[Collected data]
━━━━━━━━

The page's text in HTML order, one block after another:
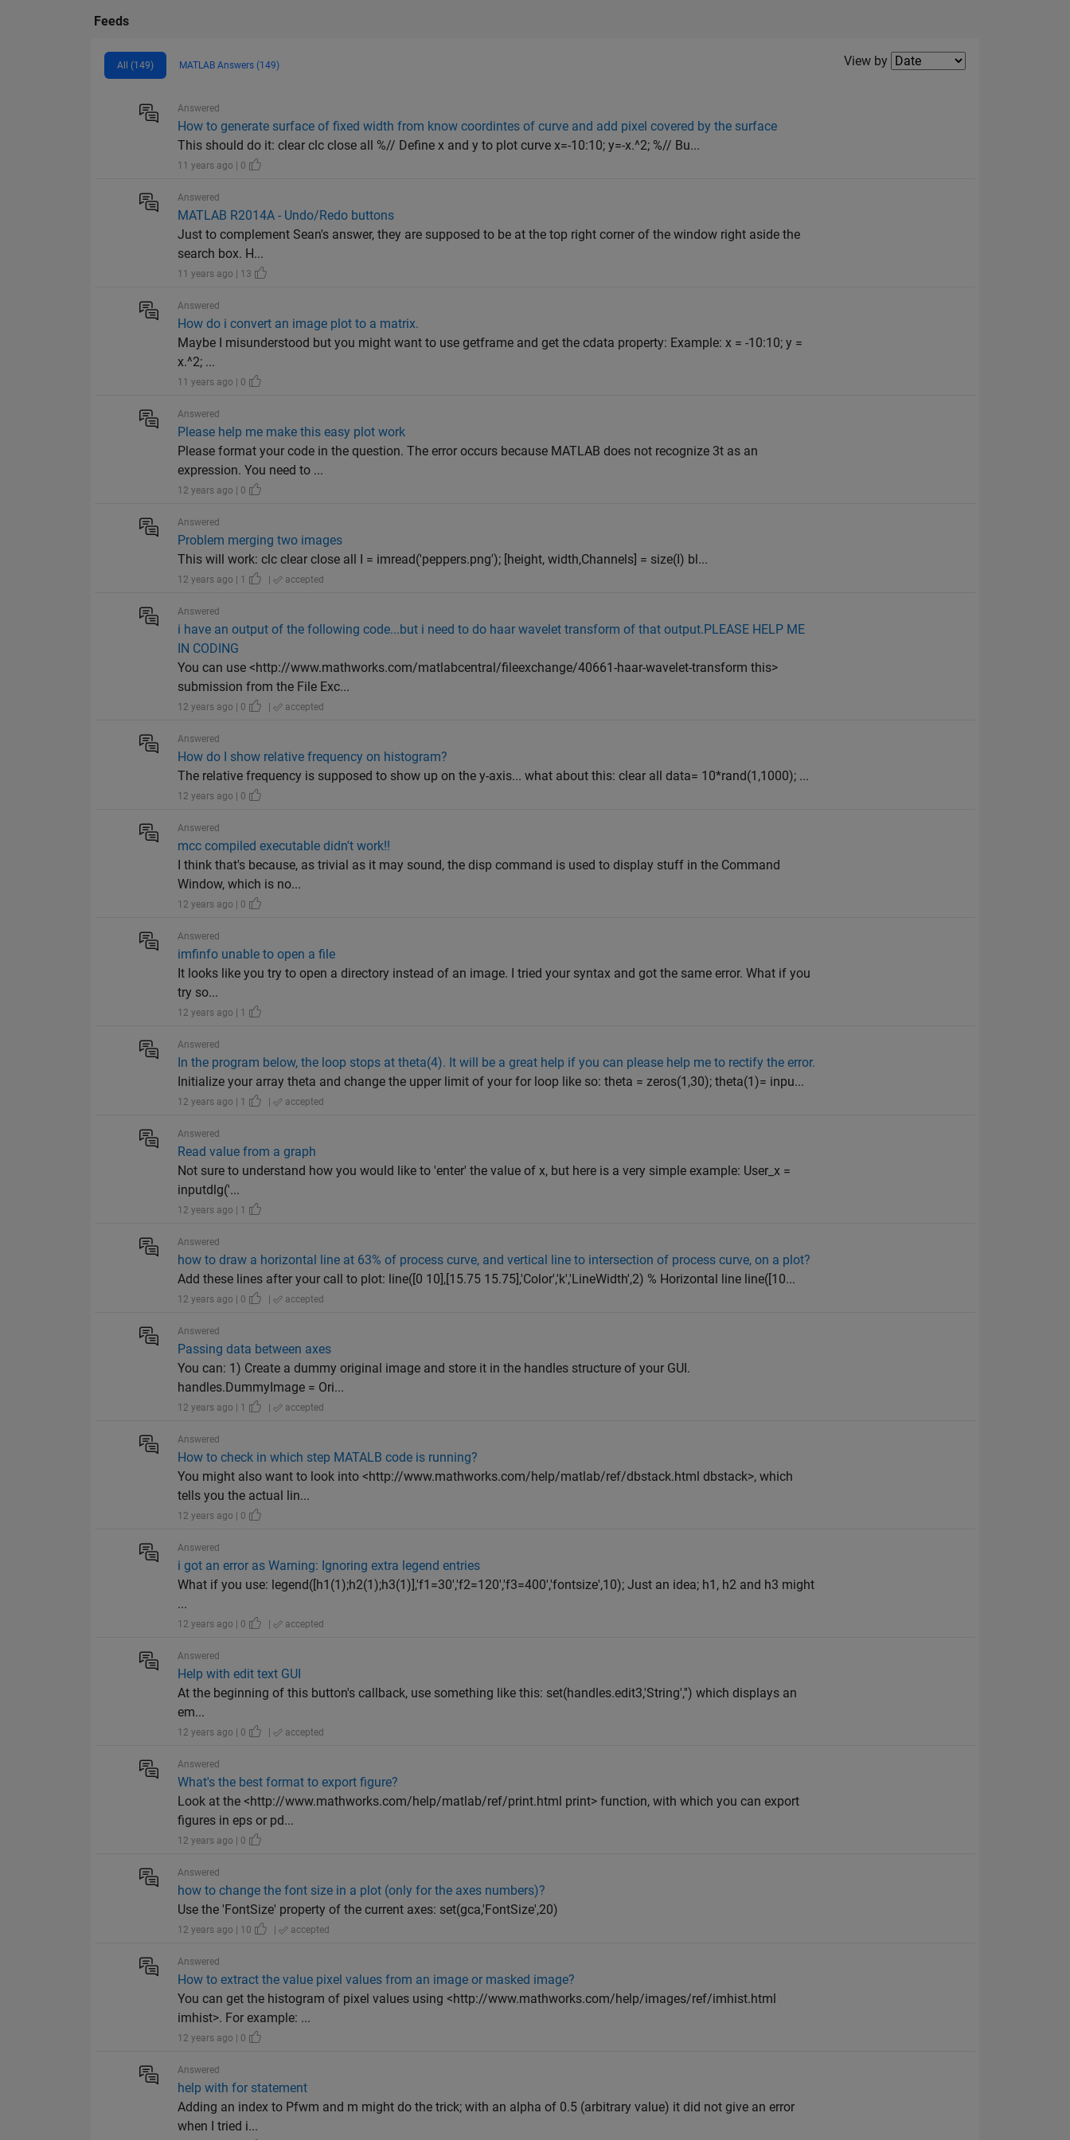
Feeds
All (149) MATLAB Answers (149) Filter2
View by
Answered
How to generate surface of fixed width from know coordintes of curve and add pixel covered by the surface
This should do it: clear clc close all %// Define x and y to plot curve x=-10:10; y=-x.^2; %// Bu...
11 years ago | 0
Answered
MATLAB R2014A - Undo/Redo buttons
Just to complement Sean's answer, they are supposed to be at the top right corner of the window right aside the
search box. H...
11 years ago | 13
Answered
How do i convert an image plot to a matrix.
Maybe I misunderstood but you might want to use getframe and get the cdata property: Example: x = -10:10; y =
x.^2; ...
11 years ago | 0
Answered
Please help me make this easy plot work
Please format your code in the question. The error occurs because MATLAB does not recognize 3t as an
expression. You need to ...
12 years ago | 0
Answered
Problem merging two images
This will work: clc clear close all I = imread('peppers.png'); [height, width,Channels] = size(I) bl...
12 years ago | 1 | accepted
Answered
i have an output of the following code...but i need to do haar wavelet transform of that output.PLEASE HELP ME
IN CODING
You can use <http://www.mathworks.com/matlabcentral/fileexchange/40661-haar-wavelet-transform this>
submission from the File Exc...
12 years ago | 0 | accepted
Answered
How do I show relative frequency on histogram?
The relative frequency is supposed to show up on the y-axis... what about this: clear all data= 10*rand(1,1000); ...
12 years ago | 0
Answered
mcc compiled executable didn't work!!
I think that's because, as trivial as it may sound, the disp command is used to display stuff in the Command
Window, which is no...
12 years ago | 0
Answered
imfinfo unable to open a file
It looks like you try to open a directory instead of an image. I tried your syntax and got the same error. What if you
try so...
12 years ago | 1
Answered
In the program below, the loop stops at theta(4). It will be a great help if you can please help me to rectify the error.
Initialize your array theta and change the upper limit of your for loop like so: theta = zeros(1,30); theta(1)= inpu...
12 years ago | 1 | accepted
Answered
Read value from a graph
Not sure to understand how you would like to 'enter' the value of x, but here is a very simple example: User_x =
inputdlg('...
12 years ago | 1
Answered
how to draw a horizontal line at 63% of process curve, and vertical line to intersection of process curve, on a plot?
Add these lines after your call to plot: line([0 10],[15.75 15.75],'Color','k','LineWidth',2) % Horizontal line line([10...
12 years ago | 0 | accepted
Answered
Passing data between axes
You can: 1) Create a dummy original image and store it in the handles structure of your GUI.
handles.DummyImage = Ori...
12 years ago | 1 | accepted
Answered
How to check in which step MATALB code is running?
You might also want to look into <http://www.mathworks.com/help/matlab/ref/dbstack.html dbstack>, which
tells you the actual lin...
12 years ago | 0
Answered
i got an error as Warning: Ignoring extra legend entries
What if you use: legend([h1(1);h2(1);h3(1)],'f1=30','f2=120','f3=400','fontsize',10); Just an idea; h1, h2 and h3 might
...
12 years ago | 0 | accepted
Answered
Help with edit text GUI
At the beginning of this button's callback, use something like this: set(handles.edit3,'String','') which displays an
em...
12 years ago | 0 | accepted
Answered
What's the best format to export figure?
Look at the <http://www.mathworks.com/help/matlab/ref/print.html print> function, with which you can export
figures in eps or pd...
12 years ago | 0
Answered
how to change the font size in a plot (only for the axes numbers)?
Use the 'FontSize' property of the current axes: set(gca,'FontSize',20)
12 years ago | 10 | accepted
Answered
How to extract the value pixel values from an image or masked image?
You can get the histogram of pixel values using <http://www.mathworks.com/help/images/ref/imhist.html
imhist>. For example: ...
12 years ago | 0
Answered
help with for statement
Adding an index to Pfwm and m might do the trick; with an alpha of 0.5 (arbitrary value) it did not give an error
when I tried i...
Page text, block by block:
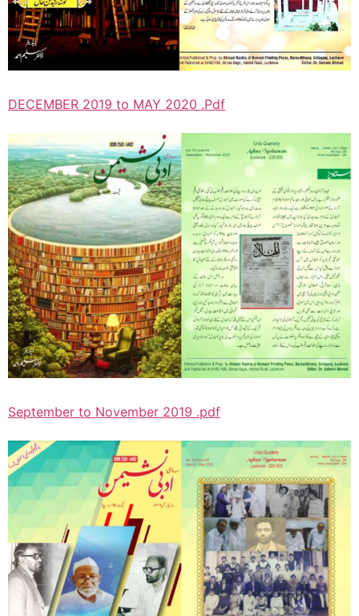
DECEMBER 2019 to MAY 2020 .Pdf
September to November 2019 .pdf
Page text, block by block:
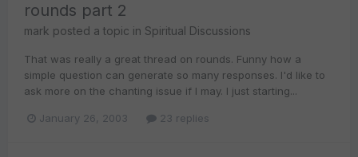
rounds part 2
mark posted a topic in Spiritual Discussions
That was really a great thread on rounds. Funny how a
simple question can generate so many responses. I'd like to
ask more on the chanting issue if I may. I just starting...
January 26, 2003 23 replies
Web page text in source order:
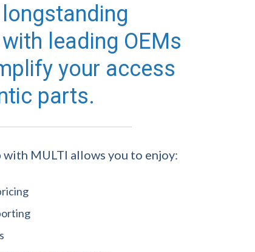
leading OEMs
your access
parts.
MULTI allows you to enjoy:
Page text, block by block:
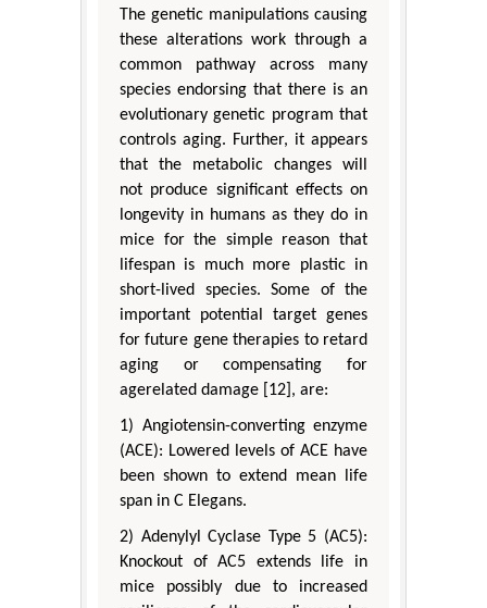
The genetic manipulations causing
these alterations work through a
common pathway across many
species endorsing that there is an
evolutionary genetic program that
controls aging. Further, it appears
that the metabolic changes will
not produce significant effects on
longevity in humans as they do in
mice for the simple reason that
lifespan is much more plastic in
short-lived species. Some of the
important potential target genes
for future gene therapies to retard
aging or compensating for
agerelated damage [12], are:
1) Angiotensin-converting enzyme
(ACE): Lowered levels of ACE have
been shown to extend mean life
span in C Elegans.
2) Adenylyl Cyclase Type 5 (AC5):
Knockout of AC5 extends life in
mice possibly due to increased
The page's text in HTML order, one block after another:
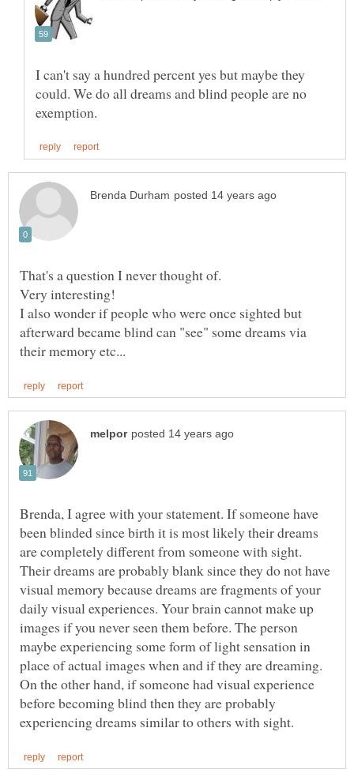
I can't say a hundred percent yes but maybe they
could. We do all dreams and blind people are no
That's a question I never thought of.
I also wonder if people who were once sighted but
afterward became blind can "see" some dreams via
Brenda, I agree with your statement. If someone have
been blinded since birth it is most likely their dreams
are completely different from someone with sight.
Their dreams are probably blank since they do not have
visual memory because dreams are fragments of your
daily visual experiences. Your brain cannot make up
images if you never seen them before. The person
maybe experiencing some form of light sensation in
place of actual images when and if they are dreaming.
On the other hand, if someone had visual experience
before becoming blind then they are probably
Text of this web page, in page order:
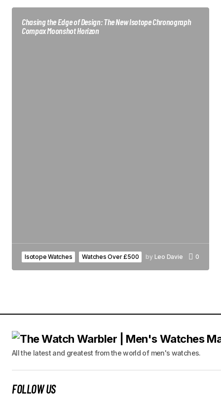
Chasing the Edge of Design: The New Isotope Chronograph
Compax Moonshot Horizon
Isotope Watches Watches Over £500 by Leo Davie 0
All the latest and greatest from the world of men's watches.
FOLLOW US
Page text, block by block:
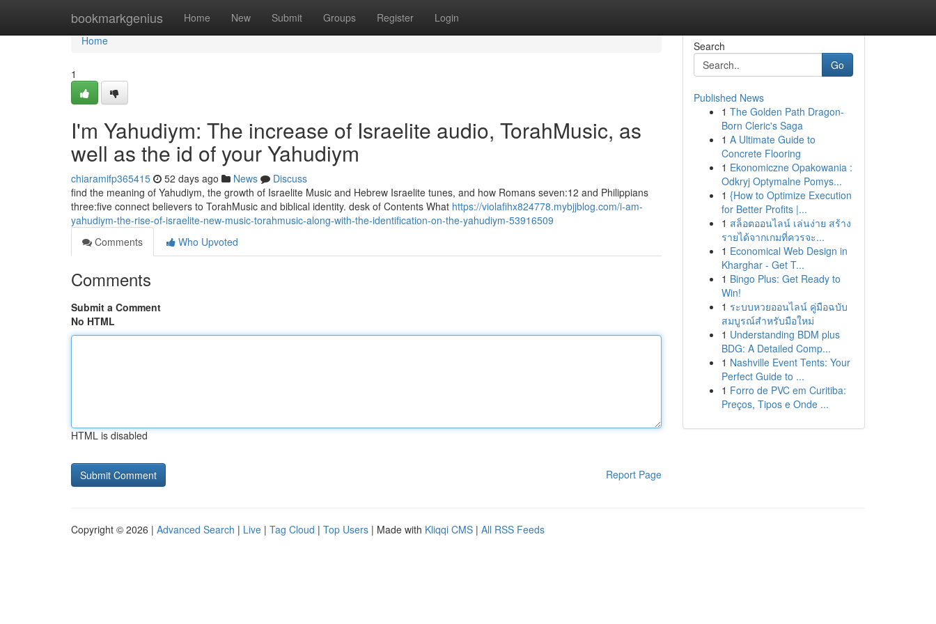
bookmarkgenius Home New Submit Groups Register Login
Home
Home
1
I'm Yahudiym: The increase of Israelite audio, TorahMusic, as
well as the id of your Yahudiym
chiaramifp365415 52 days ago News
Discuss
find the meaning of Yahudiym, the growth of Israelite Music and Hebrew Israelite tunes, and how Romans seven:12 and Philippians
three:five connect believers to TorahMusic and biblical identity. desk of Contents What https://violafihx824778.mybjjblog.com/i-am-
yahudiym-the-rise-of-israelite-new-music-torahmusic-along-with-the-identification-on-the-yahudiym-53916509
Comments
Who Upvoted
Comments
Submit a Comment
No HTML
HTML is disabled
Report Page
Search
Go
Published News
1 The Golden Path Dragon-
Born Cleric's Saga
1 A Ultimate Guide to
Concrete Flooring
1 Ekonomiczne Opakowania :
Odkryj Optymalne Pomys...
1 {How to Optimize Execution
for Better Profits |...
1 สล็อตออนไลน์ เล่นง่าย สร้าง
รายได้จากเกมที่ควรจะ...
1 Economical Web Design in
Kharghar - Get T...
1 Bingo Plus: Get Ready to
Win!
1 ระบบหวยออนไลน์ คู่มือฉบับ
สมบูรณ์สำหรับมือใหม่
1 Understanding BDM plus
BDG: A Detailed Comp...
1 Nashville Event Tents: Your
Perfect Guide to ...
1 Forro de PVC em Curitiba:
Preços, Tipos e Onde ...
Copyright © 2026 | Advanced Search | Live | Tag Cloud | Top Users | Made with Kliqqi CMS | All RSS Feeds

━━━━━━━━

Above are the records; return the lines in them from the one with "On the other" to the one with "Isotope Watches Watches", inclusive, exactly and without images.

Answer below:
On the other hand, if someone had visual experience
before becoming blind then they are probably
Text of this web page, in page order:
Chasing the Edge of Design: The New Isotope Chronograph
Compax Moonshot Horizon
Isotope Watches Watches Over £500 by Leo Davie 0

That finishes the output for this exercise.